> **What the task requires**
In the entries that follow, find the line containing "published summary of"; from there, copy every line exactly through the line containing "is not a vibe;".

> **Saved entries**
☆ ☆ ☆

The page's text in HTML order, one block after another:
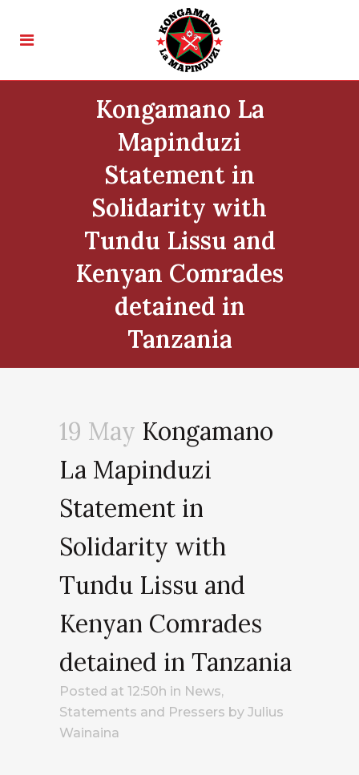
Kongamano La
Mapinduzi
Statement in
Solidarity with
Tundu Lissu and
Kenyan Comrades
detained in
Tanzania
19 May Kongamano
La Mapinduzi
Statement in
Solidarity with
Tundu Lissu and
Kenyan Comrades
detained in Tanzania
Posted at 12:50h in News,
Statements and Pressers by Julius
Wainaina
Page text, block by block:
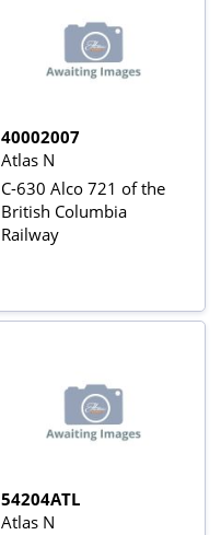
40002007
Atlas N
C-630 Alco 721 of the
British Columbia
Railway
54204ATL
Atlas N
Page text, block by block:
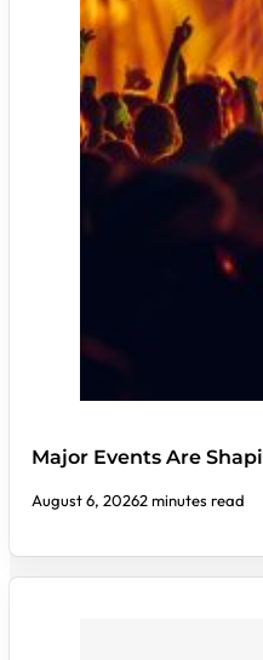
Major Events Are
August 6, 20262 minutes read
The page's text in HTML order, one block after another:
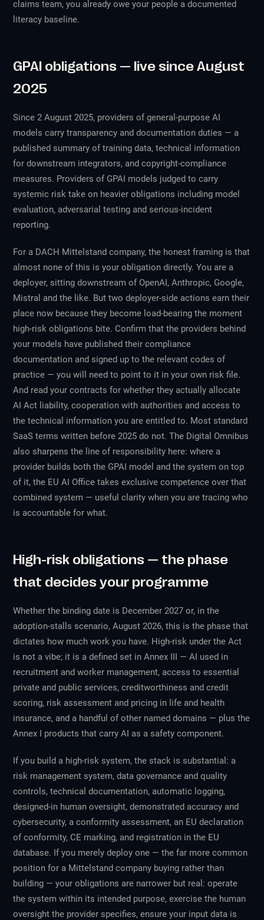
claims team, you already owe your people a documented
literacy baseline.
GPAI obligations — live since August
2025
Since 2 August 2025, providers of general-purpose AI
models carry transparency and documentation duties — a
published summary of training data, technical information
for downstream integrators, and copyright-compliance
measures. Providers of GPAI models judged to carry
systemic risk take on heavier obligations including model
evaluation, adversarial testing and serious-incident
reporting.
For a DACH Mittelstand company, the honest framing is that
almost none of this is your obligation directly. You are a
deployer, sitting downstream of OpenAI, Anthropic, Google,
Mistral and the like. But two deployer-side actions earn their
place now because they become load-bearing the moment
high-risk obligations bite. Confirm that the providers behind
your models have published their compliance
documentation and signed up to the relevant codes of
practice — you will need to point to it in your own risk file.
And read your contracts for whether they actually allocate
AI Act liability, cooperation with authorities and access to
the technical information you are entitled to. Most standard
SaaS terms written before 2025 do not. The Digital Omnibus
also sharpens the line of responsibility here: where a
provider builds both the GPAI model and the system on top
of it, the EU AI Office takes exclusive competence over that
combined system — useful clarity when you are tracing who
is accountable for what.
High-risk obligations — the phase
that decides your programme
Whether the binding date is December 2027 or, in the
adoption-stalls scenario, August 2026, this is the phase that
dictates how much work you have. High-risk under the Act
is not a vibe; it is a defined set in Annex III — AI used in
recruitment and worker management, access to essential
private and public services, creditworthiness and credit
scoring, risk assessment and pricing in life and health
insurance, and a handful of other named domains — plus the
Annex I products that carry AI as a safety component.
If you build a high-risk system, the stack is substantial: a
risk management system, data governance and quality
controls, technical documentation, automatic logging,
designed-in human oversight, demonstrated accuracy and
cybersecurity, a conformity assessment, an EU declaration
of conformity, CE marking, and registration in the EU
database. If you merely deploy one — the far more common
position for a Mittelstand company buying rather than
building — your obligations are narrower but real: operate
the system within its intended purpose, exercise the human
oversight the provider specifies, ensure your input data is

☆ ☆ ☆

> **Result**
published summary of training data, technical information
for downstream integrators, and copyright-compliance
measures. Providers of GPAI models judged to carry
systemic risk take on heavier obligations including model
evaluation, adversarial testing and serious-incident
reporting.
For a DACH Mittelstand company, the honest framing is that
almost none of this is your obligation directly. You are a
deployer, sitting downstream of OpenAI, Anthropic, Google,
Mistral and the like. But two deployer-side actions earn their
place now because they become load-bearing the moment
high-risk obligations bite. Confirm that the providers behind
your models have published their compliance
documentation and signed up to the relevant codes of
practice — you will need to point to it in your own risk file.
And read your contracts for whether they actually allocate
AI Act liability, cooperation with authorities and access to
the technical information you are entitled to. Most standard
SaaS terms written before 2025 do not. The Digital Omnibus
also sharpens the line of responsibility here: where a
provider builds both the GPAI model and the system on top
of it, the EU AI Office takes exclusive competence over that
combined system — useful clarity when you are tracing who
is accountable for what.
High-risk obligations — the phase
that decides your programme
Whether the binding date is December 2027 or, in the
adoption-stalls scenario, August 2026, this is the phase that
dictates how much work you have. High-risk under the Act
is not a vibe; it is a defined set in Annex III — AI used in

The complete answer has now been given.